La cocaína que llega por el puerto de Veracruz sube por la sierra hacia la Ciudad de México, Puebla, Tlaxcala. Quien controla ese corredor controla miles de millones de pesos anuales en narcotráfico. Las catacumbas del cementerio eran el cuartel general de esa campaña de conquista. Los 41 operadores de superficie salían del cementerio de noche, se movían por la sierra en camionetas y a pie.
Ejecutaban emboscadas contra convoyes rivales, tomaban control de comunidades, vigilaban rutas, intimidaban autoridades locales y cada mañana, antes del amanecer, regresaban al cementerio, levantaban la losa, bajaban la escalera, desaparecían debajo de los muertos y el cementerio recuperaba su silencio sagrado hasta la noche siguiente.
Puebla, el estado del mole y de las iglesias. El estado donde hay una iglesia para cada día del año, según el dicho popular. El estado donde la muerte se celebra con altares de Sempazuchil y pan de muerto en noviembre. El estado donde los cementerios son lugares sagrados donde las familias van a recordar a sus seres queridos con veladoras, flores y oraciones.
Y debajo de uno de esos cementerios, el CJNG construyó un cuartel. La profanación de un cementerio para fines criminales es algo que trasciende lo delictivo y entra en el territorio de lo sacrilego. Para millones de mexicanos, el cementerio es Tierra Santa. Es el lugar donde descansan sus padres, sus abuelos, sus hijos que se fueron antes de tiempo.
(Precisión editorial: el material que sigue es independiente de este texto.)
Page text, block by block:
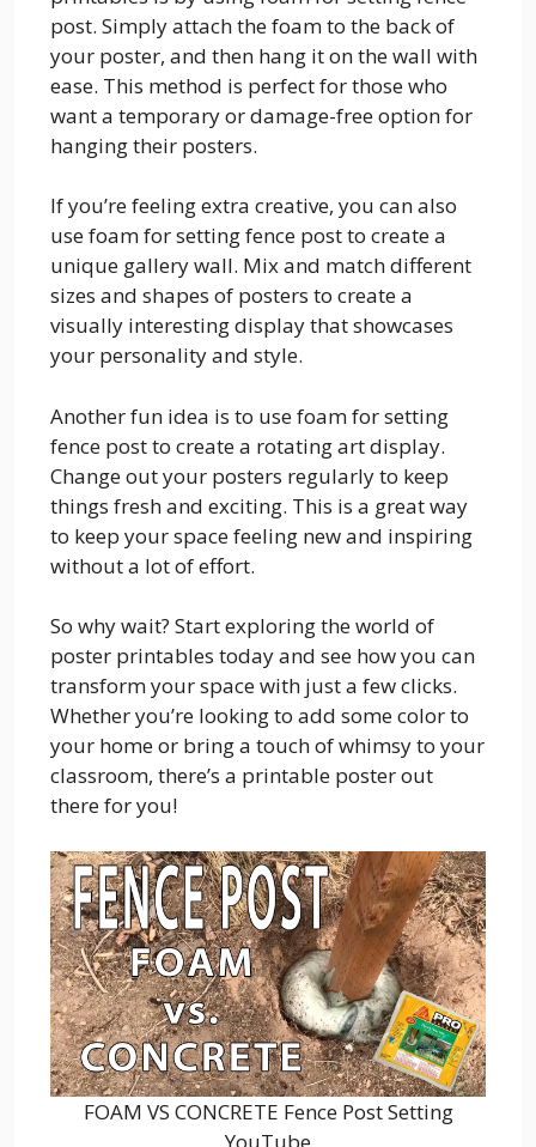
post. Simply attach the foam to the back of
your poster, and then hang it on the wall with
ease. This method is perfect for those who
want a temporary or damage-free option for
hanging their posters.
If you’re feeling extra creative, you can also
use foam for setting fence post to create a
unique gallery wall. Mix and match different
sizes and shapes of posters to create a
visually interesting display that showcases
your personality and style.
Another fun idea is to use foam for setting
fence post to create a rotating art display.
Change out your posters regularly to keep
things fresh and exciting. This is a great way
to keep your space feeling new and inspiring
without a lot of effort.
So why wait? Start exploring the world of
poster printables today and see how you can
transform your space with just a few clicks.
Whether you’re looking to add some color to
your home or bring a touch of whimsy to your
classroom, there’s a printable poster out
there for you!
FOAM VS CONCRETE Fence Post Setting
YouTube
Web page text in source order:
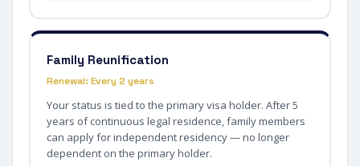
Family Reunification
Renewal: Every 2 years
Your status is tied to the primary visa holder. After 5
years of continuous legal residence, family members
can apply for independent residency — no longer
dependent on the primary holder.
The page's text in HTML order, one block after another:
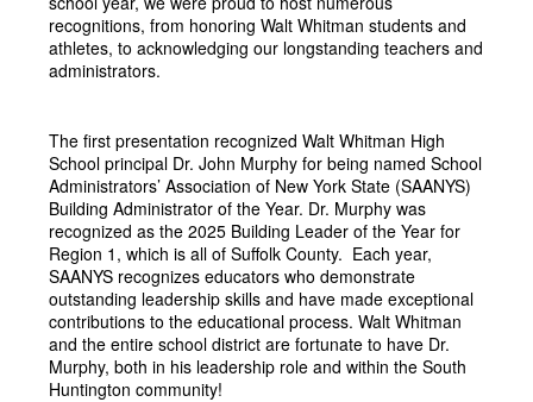
recognitions, from honoring Walt Whitman students and
athletes, to acknowledging our longstanding teachers and
administrators.
The first presentation recognized Walt Whitman High
School principal Dr. John Murphy for being named School
Administrators’ Association of New York State (SAANYS)
Building Administrator of the Year. Dr. Murphy was
recognized as the 2025 Building Leader of the Year for
Region 1, which is all of Suffolk County.  Each year,
SAANYS recognizes educators who demonstrate
outstanding leadership skills and have made exceptional
contributions to the educational process. Walt Whitman
and the entire school district are fortunate to have Dr.
Murphy, both in his leadership role and within the South
Huntington community!
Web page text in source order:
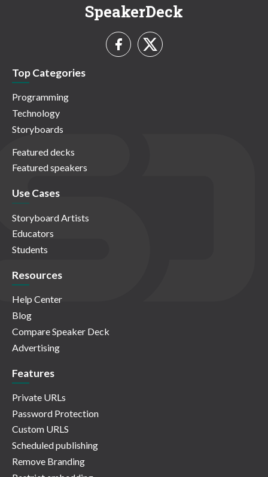
SpeakerDeck
Top Categories
Programming
Technology
Storyboards
Featured decks
Featured speakers
Use Cases
Storyboard Artists
Educators
Students
Resources
Help Center
Blog
Compare Speaker Deck
Advertising
Features
Private URLs
Password Protection
Custom URLS
Scheduled publishing
Remove Branding
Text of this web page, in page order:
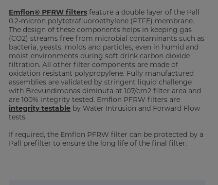
Emflon® PFRW filtersfeature a double layer of the Pall
0.2-micron polytetrafluoroethylene (PTFE) membrane.
The design of these components helps in keeping gas
(CO2) streams free from microbial contaminants such as
bacteria, yeasts, molds and particles, even in humid and
moist environments during soft drink carbon dioxide
filtration. All other filter components are made of
oxidation-resistant polypropylene. Fully manufactured
assemblies are validated by stringent liquid challenge
with Brevundimonas diminuta at 107/cm2 filter area and
are 100% integrity tested. Emflon PFRW filters are
integrity testableby Water Intrusion and Forward Flow
tests.
If required, the Emflon PFRW filter can be protected by a
Pall prefilter to ensure the long life of the final filter.
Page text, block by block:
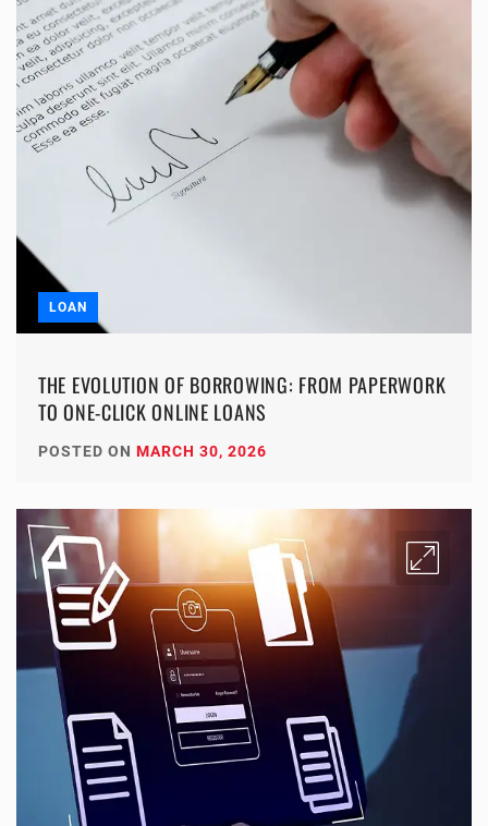
LOAN
THE EVOLUTION OF BORROWING: FROM PAPERWORK
TO ONE-CLICK ONLINE LOANS
POSTED ON MARCH 30, 2026
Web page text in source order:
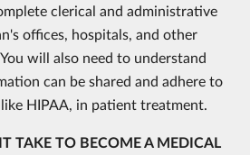
clerical and administrative
offices, hospitals, and other
will also need to understand
can be shared and adhere to
HIPAA, in patient treatment.
TAKE TO BECOME A MEDICAL
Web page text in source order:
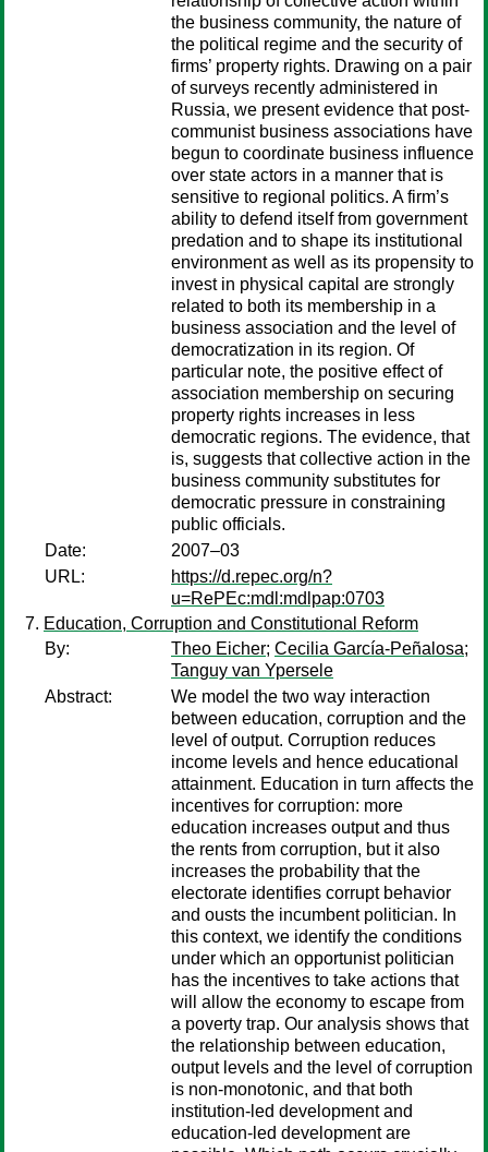
the business community, the nature of
the political regime and the security of
firms’ property rights. Drawing on a pair
of surveys recently administered in
Russia, we present evidence that post-
communist business associations have
begun to coordinate business influence
over state actors in a manner that is
sensitive to regional politics. A firm’s
ability to defend itself from government
predation and to shape its institutional
environment as well as its propensity to
invest in physical capital are strongly
related to both its membership in a
business association and the level of
democratization in its region. Of
particular note, the positive effect of
association membership on securing
property rights increases in less
democratic regions. The evidence, that
is, suggests that collective action in the
business community substitutes for
democratic pressure in constraining
public officials.
Date:
2007–03
URL:
https://d.repec.org/n?
u=RePEc:mdl:mdlpap:0703
Education, Corruption and Constitutional Reform
By:
Theo Eicher; Cecilia García-Peñalosa;
Tanguy van Ypersele
Abstract:
We model the two way interaction
between education, corruption and the
level of output. Corruption reduces
income levels and hence educational
attainment. Education in turn affects the
incentives for corruption: more
education increases output and thus
the rents from corruption, but it also
increases the probability that the
electorate identifies corrupt behavior
and ousts the incumbent politician. In
this context, we identify the conditions
under which an opportunist politician
has the incentives to take actions that
will allow the economy to escape from
a poverty trap. Our analysis shows that
the relationship between education,
output levels and the level of corruption
is non-monotonic, and that both
institution-led development and
education-led development are
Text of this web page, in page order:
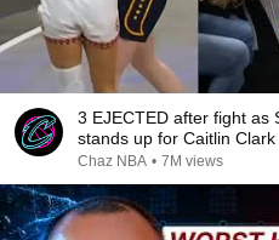
3 EJECTED after fight as
stands up for Caitlin Clark
Chaz NBA • 7M views
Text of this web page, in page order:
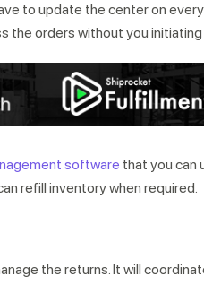
to update the center on
the orders without you
software that you can
refill inventory when required.
the returns. It will
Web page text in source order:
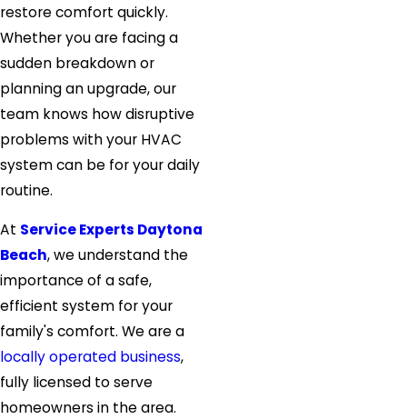
restore comfort quickly.
Whether you are facing a
sudden breakdown or
planning an upgrade, our
team knows how disruptive
problems with your HVAC
system can be for your daily
routine.
At Service Experts Daytona
Beach, we understand the
importance of a safe,
efficient system for your
family's comfort. We are a
locally operated business,
fully licensed to serve
homeowners in the area.
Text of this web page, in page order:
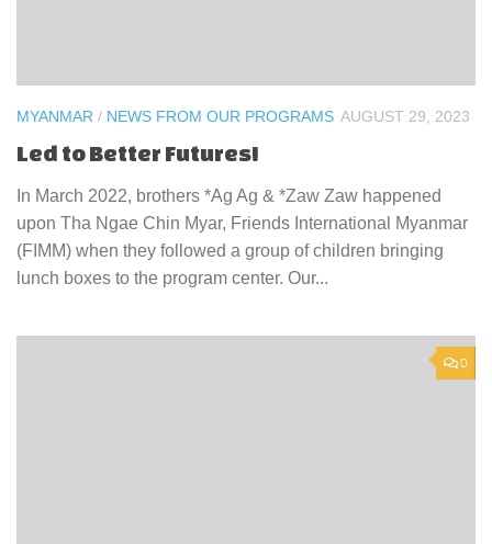
MYANMAR / NEWS FROM OUR PROGRAMS AUGUST 29, 2023
Led to Better Futures!
In March 2022, brothers *Ag Ag & *Zaw Zaw happened
upon Tha Ngae Chin Myar, Friends International Myanmar
(FIMM) when they followed a group of children bringing
lunch boxes to the program center. Our...
0
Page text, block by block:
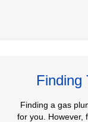
Finding
Finding a gas
for you. However,
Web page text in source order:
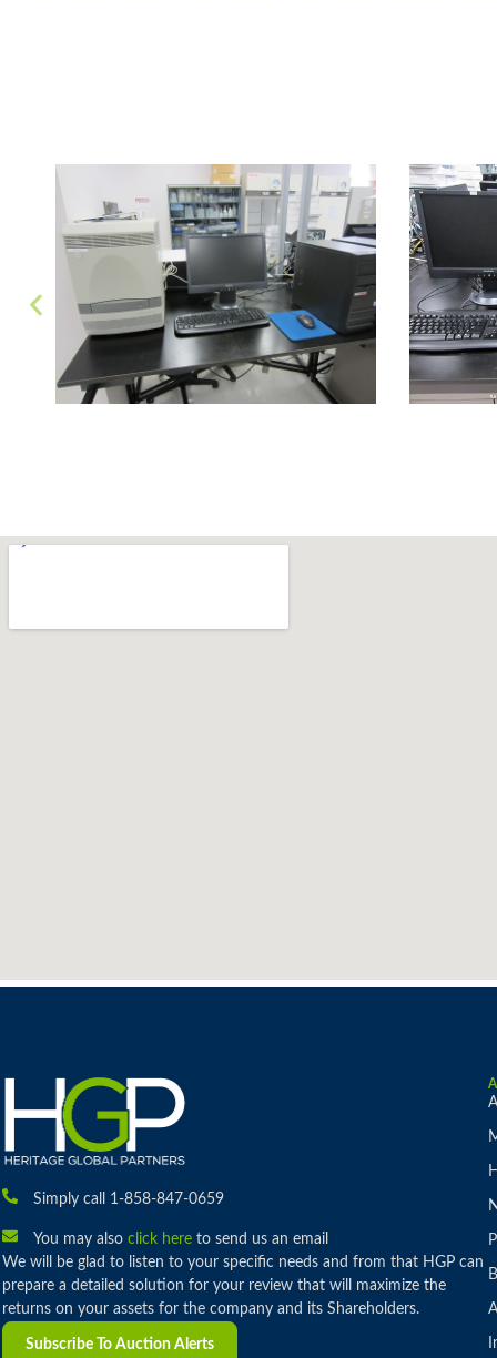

Es un espacio de memoria, de duelo, de conexión con los que ya no están. Pisar un cementerio es pisar un lugar donde se respeta, donde se baja la voz, donde se quita el sombrero y el CJNG convirtió ese lugar en una base militar. Voy a describir las catacumbas con el detalle que requieren, porque la integración entre las criptas antiguas y la construcción nueva es un ejercicio de ingeniería tan cínico como ingenioso.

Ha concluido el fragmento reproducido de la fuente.